Rad: We got to help clean up the plaza! Let’s re-route the melted ice caps to the dry canals. [A depiction shows A Real Magic Skeleton, Brandon, Rad, Potato, and Dolph Finn pouring water]
Enid: And with the water out of the way, we can clear the trash. [Enid, K.O., and Gregg takes out the trash]
Brandon: Then of course, solar panels… [Rad, A Real Magic Skeleton, Brandon, Potato, and Gregg installs solar-panels]
All: … for clean, efficient energy!
Kwame: This is amazing! Let us combine our powers once more.
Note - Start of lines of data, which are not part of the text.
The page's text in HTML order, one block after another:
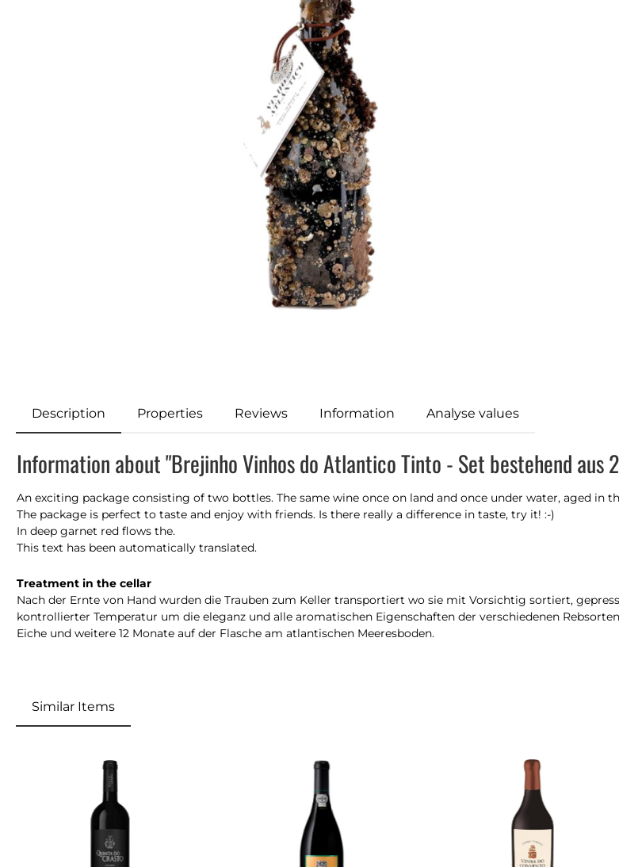
Description Properties Reviews Information Analyse values
Information about "Brejinho Vinhos do Atlantico Tinto - Set bestehend aus
An exciting package consisting of two bottles. The same wine once on land and once under water, aged in
The package is perfect to taste and enjoy with friends. Is there really a difference in taste, try it! :-)
In deep garnet red flows the.
This text has been automatically translated.
Treatment in the cellar
Nach der Ernte von Hand wurden die Trauben zum Keller transportiert wo sie mit Vorsichtig sortiert,
kontrollierter Temperatur um die eleganz und alle aromatischen Eigenschaften der verschiedenen
Eiche und weitere 12 Monate auf der Flasche am atlantischen Meeresboden.
Similar Items

A Real Magic Skeleton and Brandon: Wind!
Captain Planet: By your powers combined, Captain Planet returns! [Captain Planet gets summoned from everyone’s power rings] Great work, Planeteers. I can actually feel the earth’s powers [Flexes] coursing through my veins. Now then, time to whip up a solution to mop up this pollution! [Turns into a tornado] Whoosh! Why don’t we quench our villains’ thirst for destruction. [The water gets splashed to Dr. Blight, Lord Boxman, Darrell, Raymond, and Shannon. The robots short circuited and they explode]
Dr. Blight: Well, we’ve had a good run, Boxy Boo. But pollution don’t stop.
Lord Boxman: [Sputtering] Wait! We can salvage this! I thought we were going to spray the whole word together. [Chuckles]
Dr. Blight: Oh, Boxy, hon, [Twirls Lord Boxman’s hair] why spray it here when I can anywhere? [Laughs] Ta-ta! Pollution! [Laughs and jumps off]
[Lord Boxman whimpers and sobs]
K.O.: Wow, that was amazing, Captain Planet! You saved the day again! I’m sure glad that everything is okay and back to normal.
Captain Planet: [Sighs] That’s not exactly true, K.O..
K.O.: It isn’t?
Captain Planet: I’ve only gotten rid of the mess around the plaza. the air is still choked with smog. Also, everything outside of the parking lot is still underwater.
K.O.: Golly. Uh, can’t you just, like, go around the world and suck up the smog, like you did here at the plaza?
Captain Planet: It’s not as simple as that, K.O.. Even if I sucked up all the smog, climate change is permanent. The Planeteers and I tried to fight it ourselves many years ago. But things just got worse and worse.
Kwame: We are sorry to break this to you, K.O., but the earth is in serious danger. Saving the planet is no longer an option that we can chose to ignore.
Captain Planet: Kwame is right. If we don’t save the earth while we still can, all life on this planet could perish.
[A hand sticks out a logo of Planeteers Alert]
All: Go, Planet!
Captain Planet: But if we work together today, we’ll have the power to make our future a bright one.
Kwame: So make sure you do your part every day. [Cuts plastic rings]
K.O.: You can do simple things, like unplugging your phone charger when not in use. [Unplugs the phone charger and phone]
Rad: Or remembering to bring reusable bags when you go to the grocery.
Enid: Or separating your trash into recyclables and compost. [Throws debris to their respective labels]
Mr. Gar: Even the smallest of good deeds makes a big difference towards helping our planet.
Captain Planet: The power to save the planet is yours!